It is the stuff of science fiction. Imagine never having to worry about low blood stocks and instead being able to manufacture red blood cells as and when you need it?
It might sound a bit unbelievable now, but in fact scientists are edging closer to actually transfusing small quantities of manufactured red blood cells into humans. A large amount of research has been carried out by NHS Blood and Transplant in conjunction with the Universities of Bristol, Cambridge and Oxford. However, this research is not new and scientists all over the world have been working on developing manufactured blood for a number of years now. Only now, after a series of breakthroughs, are they looking likely to actually implement it.
By 2017, we can expect to see the first clinical trials on human volunteers. The blood transfused into the volunteer will not be from donors, but instead from a production facility in a laboratory. Scientists will compare and contrast the results of those transfused with manufactured blood and those with regular donated blood.
The short term goal of all of this is not to replace blood donation, but to provide specialist treatment for specific patient groups. Only after many years of successful production of synthetic blood, can one even think about manufacturing in unlimited quantities and replacing blood donations altogether.

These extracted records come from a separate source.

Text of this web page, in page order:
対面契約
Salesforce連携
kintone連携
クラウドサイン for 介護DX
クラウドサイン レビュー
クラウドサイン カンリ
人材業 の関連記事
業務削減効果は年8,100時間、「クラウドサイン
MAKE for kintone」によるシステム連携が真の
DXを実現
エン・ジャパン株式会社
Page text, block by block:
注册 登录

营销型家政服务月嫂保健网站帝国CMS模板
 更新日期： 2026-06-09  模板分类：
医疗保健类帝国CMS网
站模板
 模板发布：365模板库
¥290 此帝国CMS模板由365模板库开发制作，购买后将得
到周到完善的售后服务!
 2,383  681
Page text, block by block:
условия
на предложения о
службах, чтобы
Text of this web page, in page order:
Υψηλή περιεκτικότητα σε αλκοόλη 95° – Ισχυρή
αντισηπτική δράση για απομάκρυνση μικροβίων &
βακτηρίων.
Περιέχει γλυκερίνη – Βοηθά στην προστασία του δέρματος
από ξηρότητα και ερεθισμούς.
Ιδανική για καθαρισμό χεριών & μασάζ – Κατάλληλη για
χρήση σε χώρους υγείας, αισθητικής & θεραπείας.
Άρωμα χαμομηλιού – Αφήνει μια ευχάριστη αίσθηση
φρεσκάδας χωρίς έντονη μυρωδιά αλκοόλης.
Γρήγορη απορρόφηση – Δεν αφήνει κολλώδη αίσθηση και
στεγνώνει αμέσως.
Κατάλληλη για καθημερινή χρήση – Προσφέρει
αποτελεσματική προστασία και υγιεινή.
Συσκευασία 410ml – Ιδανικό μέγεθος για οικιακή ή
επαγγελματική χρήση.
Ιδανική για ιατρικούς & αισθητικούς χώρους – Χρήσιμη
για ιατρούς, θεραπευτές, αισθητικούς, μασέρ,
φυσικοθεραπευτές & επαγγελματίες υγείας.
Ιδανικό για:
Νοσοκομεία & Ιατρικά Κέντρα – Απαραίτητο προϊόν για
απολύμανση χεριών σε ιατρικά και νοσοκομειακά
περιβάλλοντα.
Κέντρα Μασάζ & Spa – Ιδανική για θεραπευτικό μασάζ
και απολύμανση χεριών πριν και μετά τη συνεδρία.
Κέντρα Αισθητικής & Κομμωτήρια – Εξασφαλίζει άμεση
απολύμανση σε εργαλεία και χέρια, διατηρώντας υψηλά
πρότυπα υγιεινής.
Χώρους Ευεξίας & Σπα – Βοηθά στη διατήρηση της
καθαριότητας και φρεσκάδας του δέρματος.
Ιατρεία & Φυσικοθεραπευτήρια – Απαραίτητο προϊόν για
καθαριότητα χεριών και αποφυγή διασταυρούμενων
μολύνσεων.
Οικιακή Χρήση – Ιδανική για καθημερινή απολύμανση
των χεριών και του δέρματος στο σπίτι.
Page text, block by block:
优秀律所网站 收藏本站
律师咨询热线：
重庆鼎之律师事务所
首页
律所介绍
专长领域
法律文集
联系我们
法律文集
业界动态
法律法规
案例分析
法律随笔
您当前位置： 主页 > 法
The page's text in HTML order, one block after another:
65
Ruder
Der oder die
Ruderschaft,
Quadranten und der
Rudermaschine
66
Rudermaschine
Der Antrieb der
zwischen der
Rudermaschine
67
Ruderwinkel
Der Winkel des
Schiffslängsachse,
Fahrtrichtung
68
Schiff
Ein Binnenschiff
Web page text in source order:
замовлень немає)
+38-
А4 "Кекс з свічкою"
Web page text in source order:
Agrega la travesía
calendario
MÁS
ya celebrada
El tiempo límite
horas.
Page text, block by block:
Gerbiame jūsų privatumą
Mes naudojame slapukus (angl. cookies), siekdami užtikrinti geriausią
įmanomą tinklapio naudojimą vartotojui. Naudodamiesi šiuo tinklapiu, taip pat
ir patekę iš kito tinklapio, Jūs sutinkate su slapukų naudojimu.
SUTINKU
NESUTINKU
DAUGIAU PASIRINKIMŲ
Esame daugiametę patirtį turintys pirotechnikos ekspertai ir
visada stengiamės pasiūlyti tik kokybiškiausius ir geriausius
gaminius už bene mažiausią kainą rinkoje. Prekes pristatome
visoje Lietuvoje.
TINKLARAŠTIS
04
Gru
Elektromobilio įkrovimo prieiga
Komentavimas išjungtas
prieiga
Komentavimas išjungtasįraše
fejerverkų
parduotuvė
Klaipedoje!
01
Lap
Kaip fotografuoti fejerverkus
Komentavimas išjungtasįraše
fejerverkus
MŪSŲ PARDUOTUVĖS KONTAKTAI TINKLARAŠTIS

So how is manufactured blood created? The science is in dedifferentiating fibroblasts from an adult blood donor and reprogramming them into induced pluripotent stem cells (iPSC). These iPSCs are then cultured in a bone marrow like environment for up to a month. The red blood cells are then carefully extracted from the cell culture. Scientists have been able to do this in small quantities for some time now, the problem has always been managing to scale it up to production level.
There are three main advantages of producing manufactured blood as opposed to obtaining blood from human donors. The first is that obtaining voluntary donations from human donors is an uphill struggle. Blood stocks regularly run at critically low levels at certain times of the year, especially for the rarer blood groups such as type O negative of which only represents 7 per cent of the blood donor pool. Being able to manufacture the blood needed will solve issues with supply and demand.
The second advantage is that the patient is much less likely to be inadvertently transfused with infected cells. Blood donations from humans can invariably and unknowingly be contaminated with pathogens which cause complications for the patient. Manufactured blood is cleaner and safer.
Finally, there is a significant cost advantage. Currently, it costs the NHS around £120 to transfuse a single unit of blood. The process of manufacturing blood, if scaled up to an industrial level, could be a lot less expensive.
It seems inevitable that the use of manufactured blood for certain applications will become a reality in the near future. Only time will tell if it is successful and whether it can wholly replace human blood donations.